What does the data read, word for word, from the line containing "bakery and specialty shops, pies have been" through its final line? Give those lines only.
══════
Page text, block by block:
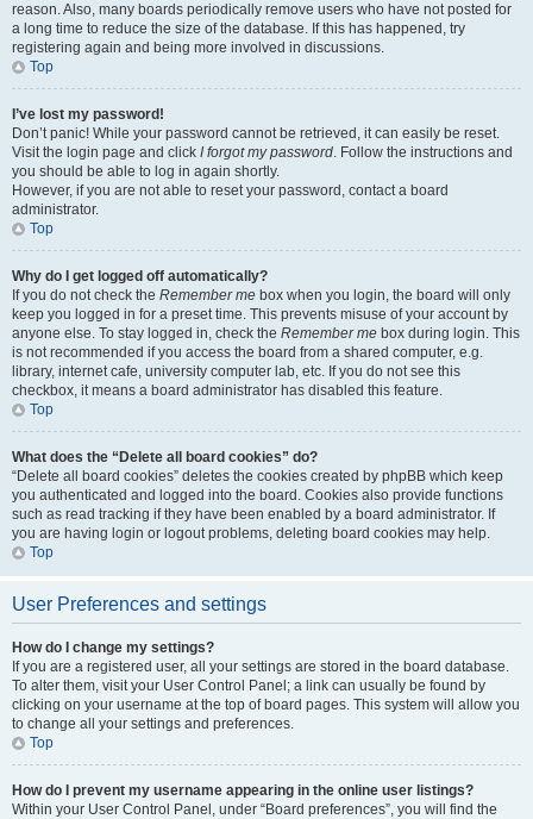
reason. Also, many boards periodically remove users who have not posted for
a long time to reduce the size of the database. If this has happened, try
registering again and being more involved in discussions.
Top
I’ve lost my password!
Don’t panic! While your password cannot be retrieved, it can easily be reset.
Visit the login page and click I forgot my password. Follow the instructions and
you should be able to log in again shortly.
However, if you are not able to reset your password, contact a board
administrator.
Top
Why do I get logged off automatically?
If you do not check the Remember me box when you login, the board will only
keep you logged in for a preset time. This prevents misuse of your account by
anyone else. To stay logged in, check the Remember me box during login. This
is not recommended if you access the board from a shared computer, e.g.
library, internet cafe, university computer lab, etc. If you do not see this
checkbox, it means a board administrator has disabled this feature.
Top
What does the “Delete all board cookies” do?
“Delete all board cookies” deletes the cookies created by phpBB which keep
you authenticated and logged into the board. Cookies also provide functions
such as read tracking if they have been enabled by a board administrator. If
you are having login or logout problems, deleting board cookies may help.
Top
User Preferences and settings
How do I change my settings?
If you are a registered user, all your settings are stored in the board database.
To alter them, visit your User Control Panel; a link can usually be found by
clicking on your username at the top of board pages. This system will allow you
to change all your settings and preferences.
Top
How do I prevent my username appearing in the online user listings?
Within your User Control Panel, under “Board preferences”, you will find the
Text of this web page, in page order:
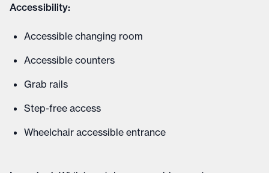
Accessibility:
Accessible changing room
Accessible counters
Grab rails
Step-free access
Wheelchair accessible entrance
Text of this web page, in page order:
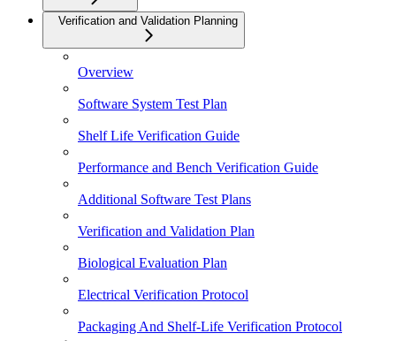
Verification and Validation Planning
Overview
Software System Test Plan
Shelf Life Verification Guide
Performance and Bench Verification Guide
Additional Software Test Plans
Verification and Validation Plan
Biological Evaluation Plan
Electrical Verification Protocol
Packaging And Shelf-Life Verification Protocol
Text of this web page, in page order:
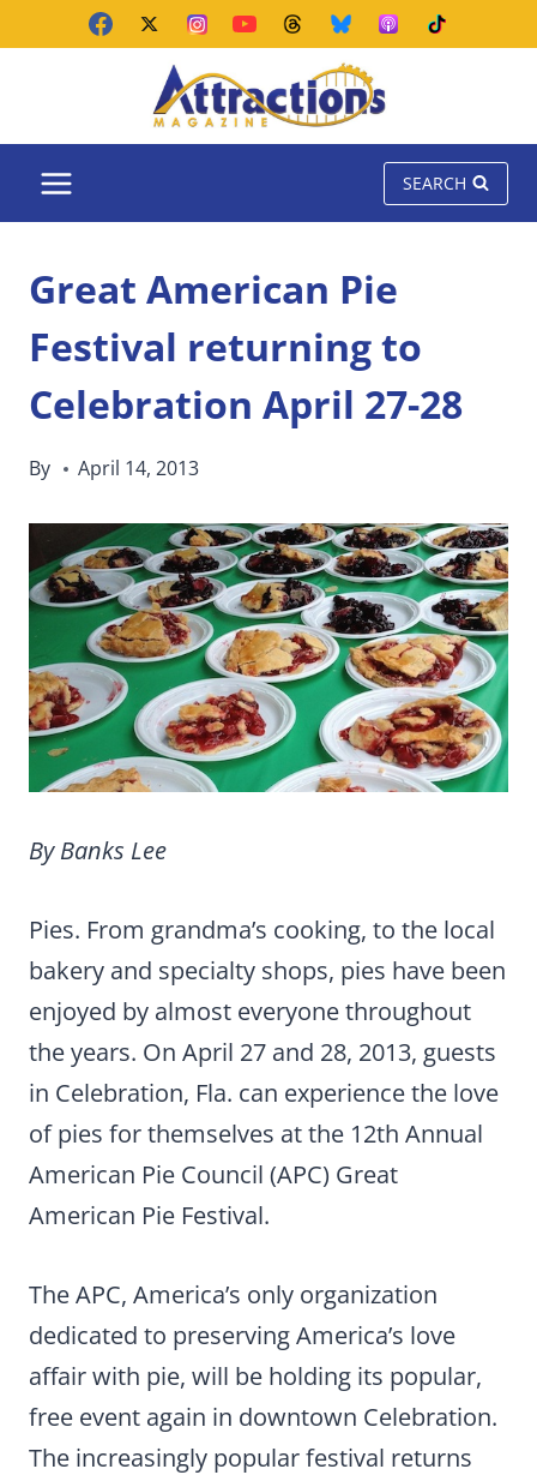
SEARCH
Great American Pie
Festival returning to
Celebration April 27-28
By April 14, 2013
By Banks Lee
Pies. From grandma’s cooking, to the local
bakery and specialty shops, pies have been
enjoyed by almost everyone throughout
the years. On April 27 and 28, 2013, guests
in Celebration, Fla. can experience the love
of pies for themselves at the 12th Annual
American Pie Council (APC) Great
American Pie Festival.
The APC, America’s only organization
dedicated to preserving America’s love
affair with pie, will be holding its popular,
free event again in downtown Celebration.
The increasingly popular festival returns
══════
== Output ==
bakery and specialty shops, pies have been
enjoyed by almost everyone throughout
the years. On April 27 and 28, 2013, guests
in Celebration, Fla. can experience the love
of pies for themselves at the 12th Annual
American Pie Council (APC) Great
American Pie Festival.
The APC, America’s only organization
dedicated to preserving America’s love
affair with pie, will be holding its popular,
free event again in downtown Celebration.
The increasingly popular festival returns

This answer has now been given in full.